What are the fields we will have to join on to get team and player info? 

In [21]:
%%sql
select p."nameFirst", p."nameLast", b."yearID", t."name", sum(b."HR") as home_runs
from fact_players p, dim_batting b, dim_teams t 
where p."playerID" = b."playerID"
    and t."teamID" = b."teamID"
    and t."yearID" = b."yearID"
    and b."yearID" in ('2013','2014','2015','2016')
group by p."nameFirst", p."nameLast", b."yearID", t."name"
order by home_runs desc
limit 10
;

10 rows affected.


nameFirst,nameLast,yearID,name,home_runs
Chris,Davis,2013,Baltimore Orioles,53
Chris,Davis,2015,Baltimore Orioles,47
Mark,Trumbo,2016,Baltimore Orioles,47
Miguel,Cabrera,2013,Detroit Tigers,44
Nelson,Cruz,2015,Seattle Mariners,44
Nelson,Cruz,2016,Seattle Mariners,43
Edwin,Encarnacion,2016,Toronto Blue Jays,42
Khris,Davis,2016,Oakland Athletics,42
Nolan,Arenado,2015,Colorado Rockies,42
Brian,Dozier,2016,Minnesota Twins,42


### The details above are a little busy, how about just getting each team's home run leader over the last 4 years?

In [22]:
%%sql
select *
from (
select p."nameFirst", p."nameLast", t."name", sum(b."HR") as home_runs
        , rank() over (partition by t."name" order by sum(b."HR") desc) as hr_rank
from fact_players p, dim_batting b, dim_teams t 
where p."playerID" = b."playerID"
    and t."teamID" = b."teamID"
    and t."yearID" = b."yearID"
    and b."yearID" in ('2013','2014','2015','2016')
group by p."nameFirst", p."nameLast", t."name"
) foo
where "hr_rank" = 1
;

30 rows affected.


nameFirst,nameLast,name,home_runs,hr_rank
Paul,Goldschmidt,Arizona Diamondbacks,112,1
Freddie,Freeman,Atlanta Braves,93,1
Chris,Davis,Baltimore Orioles,164,1
David,Ortiz,Boston Red Sox,140,1
Anthony,Rizzo,Chicago Cubs,118,1
Jose,Abreu,Chicago White Sox,91,1
Jay,Bruce,Cincinnati Reds,99,1
Carlos,Santana,Cleveland Indians,100,1
Nolan,Arenado,Colorado Rockies,111,1
Miguel,Cabrera,Detroit Tigers,125,1


## Takeaways
* Be cognizant of your keys and joins.

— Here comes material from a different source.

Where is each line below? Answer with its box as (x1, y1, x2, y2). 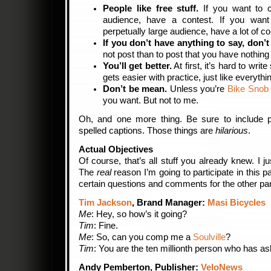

Be aware of cardinality of tables - the limit command and doing a count(*) for a specific field are good ways to determine a unique key for a table and make sure you do not have a bad join. 
* Depending on your needs, you can save a lot of memory and time by using resources available on a database rather than pulling down files locally - it is easier to roll up to the highest level possible there, then pull it down.
* However - you will not be the only user of a database! There will be other analysts and production processes hitting the same tables. If you have a bad query that is taking forever to finish and preventing other queries from completing, you will make your DBAs very angry.